[Dataset records]

■ ■ ■ ■ ■

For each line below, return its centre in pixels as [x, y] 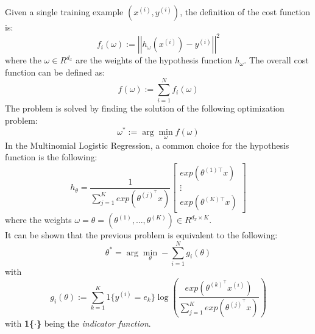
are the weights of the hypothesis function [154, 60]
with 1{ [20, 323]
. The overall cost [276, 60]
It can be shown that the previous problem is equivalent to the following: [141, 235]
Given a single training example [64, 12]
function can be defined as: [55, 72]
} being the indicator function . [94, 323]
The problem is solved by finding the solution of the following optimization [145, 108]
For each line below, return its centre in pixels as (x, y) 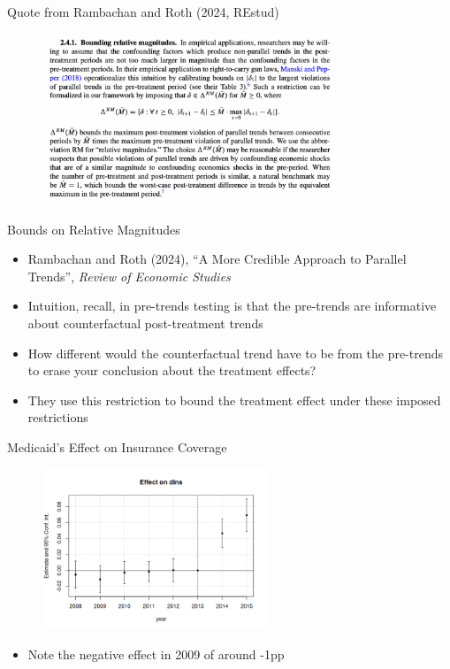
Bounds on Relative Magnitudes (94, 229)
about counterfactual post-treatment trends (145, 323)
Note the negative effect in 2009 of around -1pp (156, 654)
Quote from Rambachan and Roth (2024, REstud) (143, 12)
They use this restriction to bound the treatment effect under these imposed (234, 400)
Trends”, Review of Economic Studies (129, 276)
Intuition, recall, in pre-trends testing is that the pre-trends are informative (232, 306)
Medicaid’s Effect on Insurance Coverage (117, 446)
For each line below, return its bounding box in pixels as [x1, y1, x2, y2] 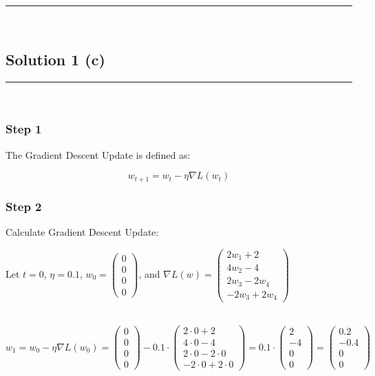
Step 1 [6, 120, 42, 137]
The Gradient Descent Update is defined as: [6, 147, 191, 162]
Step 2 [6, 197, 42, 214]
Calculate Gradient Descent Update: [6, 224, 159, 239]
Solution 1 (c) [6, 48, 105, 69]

■ ■ ■ ■ ■

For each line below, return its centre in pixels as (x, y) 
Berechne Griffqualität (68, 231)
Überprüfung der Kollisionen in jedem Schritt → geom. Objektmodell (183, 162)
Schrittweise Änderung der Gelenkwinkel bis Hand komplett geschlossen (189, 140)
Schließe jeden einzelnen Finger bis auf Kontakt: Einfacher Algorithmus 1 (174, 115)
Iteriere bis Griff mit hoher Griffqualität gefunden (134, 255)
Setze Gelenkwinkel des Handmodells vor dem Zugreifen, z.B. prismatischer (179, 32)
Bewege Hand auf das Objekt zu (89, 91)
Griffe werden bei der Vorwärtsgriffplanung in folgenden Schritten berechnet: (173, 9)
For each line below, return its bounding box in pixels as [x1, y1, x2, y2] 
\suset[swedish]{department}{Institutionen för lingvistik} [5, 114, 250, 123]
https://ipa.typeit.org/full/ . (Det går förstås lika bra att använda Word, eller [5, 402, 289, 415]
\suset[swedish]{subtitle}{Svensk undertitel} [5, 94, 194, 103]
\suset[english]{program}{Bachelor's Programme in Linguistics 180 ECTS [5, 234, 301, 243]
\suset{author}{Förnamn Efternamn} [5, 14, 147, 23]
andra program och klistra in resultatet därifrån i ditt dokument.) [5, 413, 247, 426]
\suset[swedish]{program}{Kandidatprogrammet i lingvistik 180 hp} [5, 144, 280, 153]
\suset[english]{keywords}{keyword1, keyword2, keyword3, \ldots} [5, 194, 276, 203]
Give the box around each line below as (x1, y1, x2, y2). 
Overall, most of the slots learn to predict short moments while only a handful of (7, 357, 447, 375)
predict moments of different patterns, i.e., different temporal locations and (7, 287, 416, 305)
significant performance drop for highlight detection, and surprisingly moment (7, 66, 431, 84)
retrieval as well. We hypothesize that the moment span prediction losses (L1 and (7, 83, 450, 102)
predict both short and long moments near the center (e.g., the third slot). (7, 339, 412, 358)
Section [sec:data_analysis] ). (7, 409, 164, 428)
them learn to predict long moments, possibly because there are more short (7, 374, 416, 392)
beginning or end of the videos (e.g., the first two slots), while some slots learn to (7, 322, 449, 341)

■ ■ ■ ■ ■

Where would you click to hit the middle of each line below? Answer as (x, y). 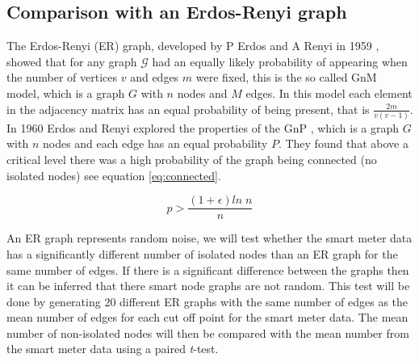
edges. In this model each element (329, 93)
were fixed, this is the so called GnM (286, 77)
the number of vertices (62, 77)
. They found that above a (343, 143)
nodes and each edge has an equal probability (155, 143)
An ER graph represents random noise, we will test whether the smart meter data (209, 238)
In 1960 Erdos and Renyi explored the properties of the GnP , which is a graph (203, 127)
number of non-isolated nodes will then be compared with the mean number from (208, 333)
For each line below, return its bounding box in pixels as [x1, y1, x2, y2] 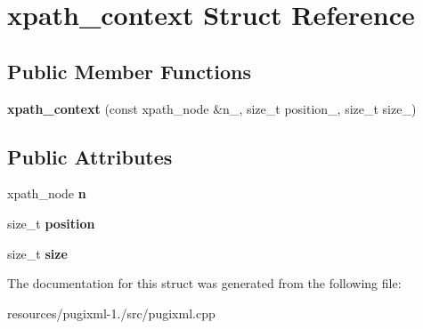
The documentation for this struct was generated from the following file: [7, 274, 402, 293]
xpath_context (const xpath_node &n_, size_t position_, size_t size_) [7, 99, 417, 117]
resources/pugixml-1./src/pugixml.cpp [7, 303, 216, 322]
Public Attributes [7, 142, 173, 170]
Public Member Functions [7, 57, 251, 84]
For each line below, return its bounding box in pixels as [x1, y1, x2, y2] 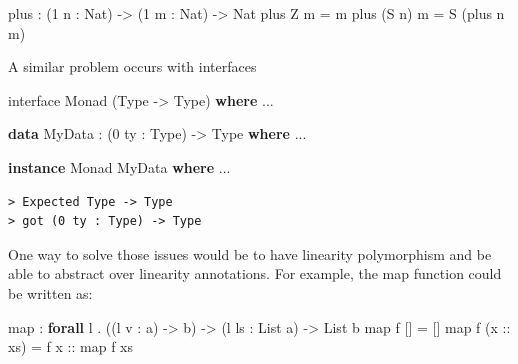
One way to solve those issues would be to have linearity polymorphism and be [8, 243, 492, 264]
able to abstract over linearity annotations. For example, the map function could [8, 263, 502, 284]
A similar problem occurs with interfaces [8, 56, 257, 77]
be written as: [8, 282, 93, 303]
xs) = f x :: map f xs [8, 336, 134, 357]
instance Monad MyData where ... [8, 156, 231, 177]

■ ■ ■ ■ ■

Problem details:
Each line between the one holding "Public Attributes [7, 142, 173, 170]" and the one holding "instance Monad MyData", inclusive, should be copied exactly as it appears above, and pictures should be omitted.

Solution for this exercise:
Public Attributes [7, 142, 173, 170]
Public Member Functions [7, 57, 251, 84]
For each line below, return its bounding box in pixels as [x1, y1, x2, y2] 
One way to solve those issues would be to have linearity polymorphism and be [8, 243, 492, 264]
able to abstract over linearity annotations. For example, the map function could [8, 263, 502, 284]
A similar problem occurs with interfaces [8, 56, 257, 77]
be written as: [8, 282, 93, 303]
xs) = f x :: map f xs [8, 336, 134, 357]
instance Monad MyData where ... [8, 156, 231, 177]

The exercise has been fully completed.